A research team, led by a scientist at the University of California-Davis, examined stranding reports and necropsy reports from 42 marine mammals that died of confirmed or likely infections with Cryptococcus gattii from 1997-2016 in or near the Salish Sea, which runs between British Columbia and Washington state. In a scientific article published Oct. 22 in Diseases of Aquatic Organisms, the authors also noted the timing of those deaths in comparison with hundreds of confirmed infections in humans, pets, and wild terrestrial animals from 1999 to 2013 as well as land-based air samples that were identified as positive for the pathogen beginning in the early 2000s.

A Dall’s porpoise
A Dall’s porpoise

The marine mammal deaths examined in the study occurred among 26 harbor porpoises, 14 Dall’s porpoises, and two Pacific white-sided dolphins. A related announcement from UC-Davis indicates those deaths occurred near “terrestrial hot spots” for C gattii, which suggests they inhaled spores that originated on nearby land and settled on the water surface.

C gattii infections can cause diseases in mammals’ respiratory and central nervous systems.

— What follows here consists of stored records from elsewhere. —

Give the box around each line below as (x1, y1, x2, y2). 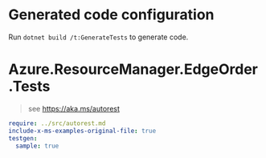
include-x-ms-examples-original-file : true (8, 127, 157, 135)
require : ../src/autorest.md (8, 119, 106, 128)
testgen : (8, 134, 38, 142)
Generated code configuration (8, 6, 215, 24)
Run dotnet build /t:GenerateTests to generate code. (8, 32, 189, 42)
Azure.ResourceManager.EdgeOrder (8, 60, 259, 79)
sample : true (15, 142, 59, 150)
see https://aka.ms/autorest (27, 103, 121, 113)
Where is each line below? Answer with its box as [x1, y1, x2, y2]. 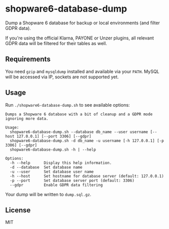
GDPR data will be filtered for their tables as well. [5, 40, 107, 46]
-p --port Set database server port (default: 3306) [10, 178, 135, 183]
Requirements [5, 55, 51, 64]
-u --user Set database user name [10, 169, 94, 174]
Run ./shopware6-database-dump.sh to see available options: [5, 102, 130, 108]
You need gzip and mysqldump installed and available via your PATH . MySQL [5, 68, 159, 74]
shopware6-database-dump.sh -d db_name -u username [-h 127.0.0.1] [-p [10, 138, 164, 143]
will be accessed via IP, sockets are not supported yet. [5, 74, 119, 80]
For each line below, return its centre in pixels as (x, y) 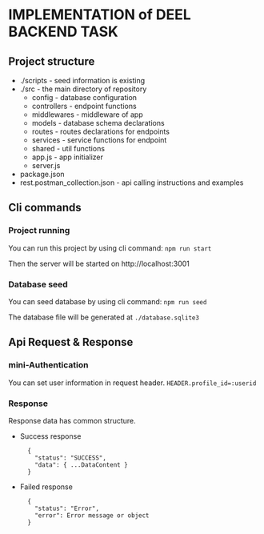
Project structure (52, 61)
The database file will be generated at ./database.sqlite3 (104, 317)
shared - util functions (68, 149)
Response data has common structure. (72, 420)
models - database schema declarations (98, 123)
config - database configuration (84, 97)
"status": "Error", (67, 508)
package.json (42, 174)
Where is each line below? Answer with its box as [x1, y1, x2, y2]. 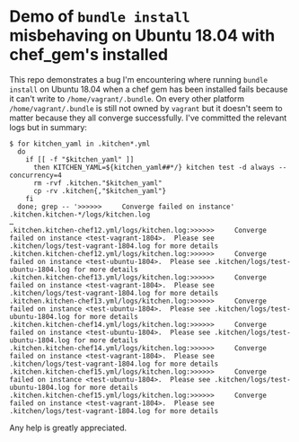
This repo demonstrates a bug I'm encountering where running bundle [9, 74, 268, 84]
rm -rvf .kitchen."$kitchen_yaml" [32, 178, 163, 188]
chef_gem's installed [9, 45, 169, 65]
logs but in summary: [9, 121, 88, 132]
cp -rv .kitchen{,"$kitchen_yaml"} [32, 186, 167, 195]
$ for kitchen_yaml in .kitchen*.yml [9, 139, 151, 148]
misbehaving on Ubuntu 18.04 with [9, 25, 276, 46]
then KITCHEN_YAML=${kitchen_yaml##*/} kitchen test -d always [32, 163, 276, 172]
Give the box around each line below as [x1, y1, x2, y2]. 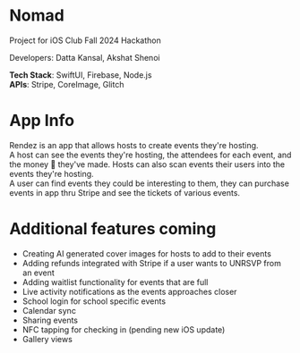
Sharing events [21, 315, 79, 325]
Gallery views [21, 333, 73, 344]
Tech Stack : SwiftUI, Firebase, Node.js [9, 69, 152, 80]
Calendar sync [21, 305, 76, 315]
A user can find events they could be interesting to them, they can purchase [9, 178, 289, 189]
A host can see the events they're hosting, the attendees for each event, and [9, 149, 292, 160]
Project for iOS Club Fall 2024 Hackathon [9, 35, 161, 46]
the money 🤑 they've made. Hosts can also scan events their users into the [9, 158, 285, 170]
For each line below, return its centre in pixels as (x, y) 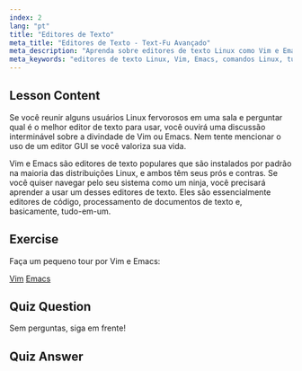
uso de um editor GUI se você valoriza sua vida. (98, 146)
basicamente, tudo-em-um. (60, 211)
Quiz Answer (46, 356)
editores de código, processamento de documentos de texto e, (126, 201)
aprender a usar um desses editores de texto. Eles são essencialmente (140, 192)
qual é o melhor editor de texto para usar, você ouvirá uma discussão (138, 127)
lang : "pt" (30, 26)
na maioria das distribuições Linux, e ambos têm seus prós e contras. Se (144, 172)
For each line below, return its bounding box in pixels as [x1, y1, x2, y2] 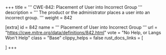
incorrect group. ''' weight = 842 [5, 15, 72, 20]
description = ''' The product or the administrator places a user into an [5, 9, 150, 15]
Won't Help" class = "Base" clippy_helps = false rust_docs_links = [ [5, 35, 143, 41]
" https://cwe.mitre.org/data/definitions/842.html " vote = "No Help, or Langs [5, 30, 161, 35]
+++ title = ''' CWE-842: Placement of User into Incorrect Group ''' [5, 4, 142, 10]
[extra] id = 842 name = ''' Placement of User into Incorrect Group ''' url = [5, 24, 157, 30]
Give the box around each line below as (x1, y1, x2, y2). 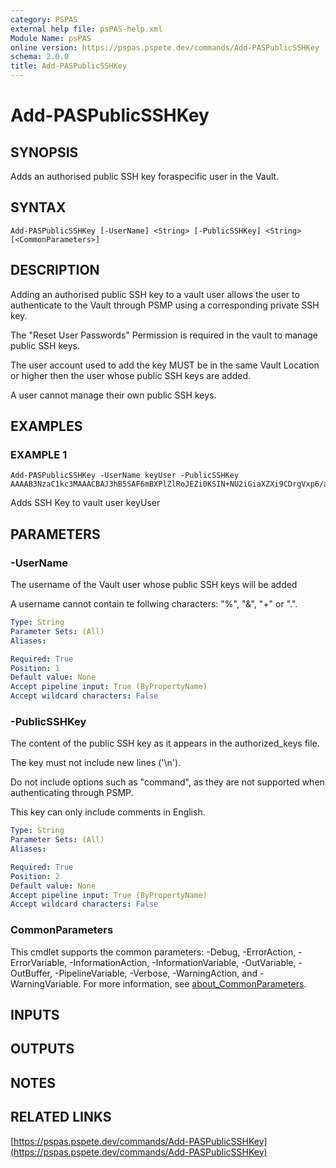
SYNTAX (10, 199, 67, 216)
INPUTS (10, 1006, 60, 1023)
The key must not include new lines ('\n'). (10, 757, 182, 769)
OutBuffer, (10, 967, 53, 979)
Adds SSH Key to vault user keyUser (10, 497, 161, 509)
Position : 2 (10, 871, 60, 881)
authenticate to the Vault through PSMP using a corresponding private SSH (10, 299, 320, 311)
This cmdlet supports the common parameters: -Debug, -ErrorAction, (10, 946, 297, 958)
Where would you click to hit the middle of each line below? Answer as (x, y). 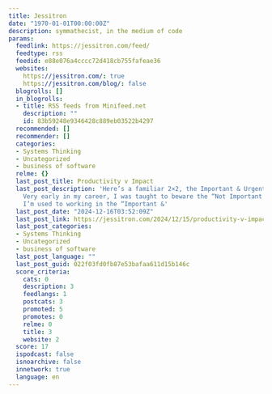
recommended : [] (43, 129)
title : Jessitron (38, 16)
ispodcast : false (45, 354)
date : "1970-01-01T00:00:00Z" (59, 23)
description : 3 (49, 287)
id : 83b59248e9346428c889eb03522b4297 (88, 121)
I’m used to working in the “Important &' (96, 204)
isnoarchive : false (49, 362)
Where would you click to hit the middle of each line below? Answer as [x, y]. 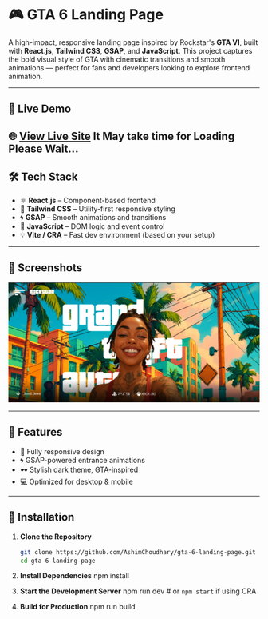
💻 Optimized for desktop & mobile [76, 481]
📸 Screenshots [45, 268]
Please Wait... [43, 148]
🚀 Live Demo [40, 109]
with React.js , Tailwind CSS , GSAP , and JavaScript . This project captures [130, 50]
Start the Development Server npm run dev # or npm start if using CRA [138, 591]
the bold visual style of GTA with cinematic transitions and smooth [117, 59]
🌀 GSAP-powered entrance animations [83, 460]
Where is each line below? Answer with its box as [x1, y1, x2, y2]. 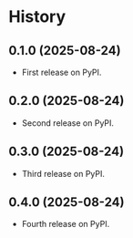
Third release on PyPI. [21, 168, 106, 179]
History [8, 6, 66, 27]
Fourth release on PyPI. [21, 219, 110, 230]
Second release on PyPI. [21, 117, 115, 129]
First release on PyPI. [21, 67, 102, 78]
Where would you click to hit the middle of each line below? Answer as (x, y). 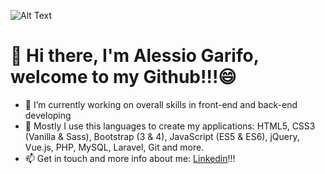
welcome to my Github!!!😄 (123, 77)
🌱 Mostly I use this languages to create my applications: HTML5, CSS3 (170, 126)
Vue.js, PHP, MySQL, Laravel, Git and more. (114, 147)
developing (48, 115)
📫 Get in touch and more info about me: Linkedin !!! (130, 158)
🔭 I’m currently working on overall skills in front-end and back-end (161, 104)
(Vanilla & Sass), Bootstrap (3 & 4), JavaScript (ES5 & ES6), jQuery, (162, 136)
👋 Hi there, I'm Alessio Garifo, (135, 56)

In humans, the symptoms can include coughing, shortness of breath, chest pain, fever, headache, confusion, changes in behavior, neck pain, nausea, vomiting, and sensitivity to light, according to the Centers for Disease Control and Prevention.

The fungal pathogen lives in decaying material in soil or trees, spreads through airborne basidiospores or yeasts, and historically had been associated with tropical and subtropical regions, the article states. The pathogenic fungus likely spread to the soil and trees of the Pacific Northwest during the early 1990s, though the source is unknown, the UC-Davis announcement states.

The article’s lead author, Sarah J. Teman, who is a research assistant at the SeaDoc Society program within the UC-Davis Karen C. Drayer Wildlife Health Center, said in the announcement that, “As we change the environment in unprecedented ways, we could see more diseases that affect people and wildlife.”